In biomechanical research, the value of the tensile failure load as the prime parameter to compare meniscal repair techniques must be questioned. The significance of shear forces has been insufficiently addressed in biomechanical studies of the knee meniscus. Probably, shear forces play a role in the development of vertical-longitudinal lesions. However, so far it has not been established, under which circumstances shear forces are generated. It seems worthwhile to shift the focus of future studies toward shear forces instead of tensile forces.
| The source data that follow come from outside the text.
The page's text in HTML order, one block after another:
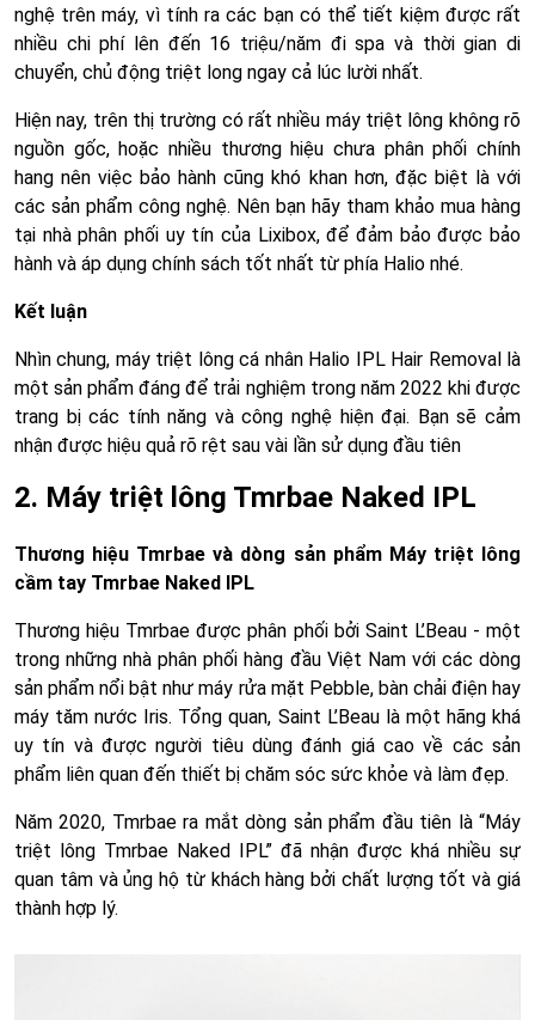
nghệ trên máy, vì tính ra các bạn có thể tiết kiệm được rất
nhiều chi phí lên đến 16 triệu/năm đi spa và thời gian di
chuyển, chủ động triệt long ngay cả lúc lười nhất.
Hiện nay, trên thị trường có rất nhiều máy triệt lông không rõ
nguồn gốc, hoặc nhiều thương hiệu chưa phân phối chính
hang nên việc bảo hành cũng khó khan hơn, đặc biệt là với
các sản phẩm công nghệ. Nên bạn hãy tham khảo mua hàng
tại nhà phân phối uy tín của Lixibox, để đảm bảo được bảo
hành và áp dụng chính sách tốt nhất từ phía Halio nhé.
Kết luận
Nhìn chung, máy triệt lông cá nhân Halio IPL Hair Removal là
một sản phẩm đáng để trải nghiệm trong năm 2022 khi được
trang bị các tính năng và công nghệ hiện đại. Bạn sẽ cảm
nhận được hiệu quả rõ rệt sau vài lần sử dụng đầu tiên
2. Máy triệt lông Tmrbae Naked IPL
Thương hiệu Tmrbae và dòng sản phẩm Máy triệt lông
cầm tay Tmrbae Naked IPL
Thương hiệu Tmrbae được phân phối bởi Saint L’Beau - một
trong những nhà phân phối hàng đầu Việt Nam với các dòng
sản phẩm nổi bật như máy rửa mặt Pebble, bàn chải điện hay
máy tăm nước Iris. Tổng quan, Saint L’Beau là một hãng khá
uy tín và được người tiêu dùng đánh giá cao về các sản
phẩm liên quan đến thiết bị chăm sóc sức khỏe và làm đẹp.
Năm 2020, Tmrbae ra mắt dòng sản phẩm đầu tiên là “Máy
triệt lông Tmrbae Naked IPL” đã nhận được khá nhiều sự
quan tâm và ủng hộ từ khách hàng bởi chất lượng tốt và giá
thành hợp lý.
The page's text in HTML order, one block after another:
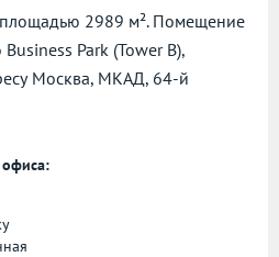
2989 м². Помещение
Park (Tower B),
Москва, МКАД, 64-й
офиса:
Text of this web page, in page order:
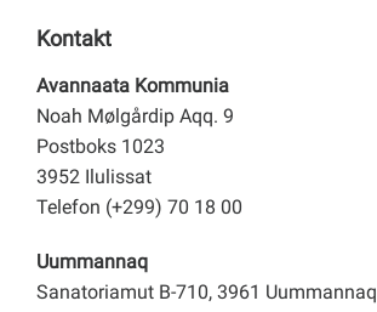
Kontakt
Avannaata Kommunia
Noah Mølgårdip Aqq. 9
Postboks 1023
3952 Ilulissat
Telefon (+299) 70 18 00
Uummannaq
Sanatoriamut B-710, 3961 Uummannaq
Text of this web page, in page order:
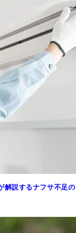
説するナフサ不足の

The presented study has several limitations. First, the flexion component was only static and limited to a maximum of 120°. Specifically, deep flexion might increase the stress at the meniscus. The effective sample size in this study was small, which limits possible inferences. It would be of particular interest if shear stress is generated within the meniscus under the applied conditions. This, however, has not been specifically addressed in this study and deserves attention in future experiments. Further, tears larger than investigated in the presented study could be less stable and give rise to higher tensile forces then found in our experiments.

Nevertheless, the data indicate that rehabilitation protocols with moderate range of motion exercises and weight bearing would not jeopardize the stability of repaired longitudinal lesions of the lateral meniscus.

Conclusions

Under the conditions investigated in the present study, the tensile forces acting on sutures in lateral longitudinal lesions are significantly lower than the failure strength of common repair techniques. Tibio-femoral compression alone does not cause tension across the tear.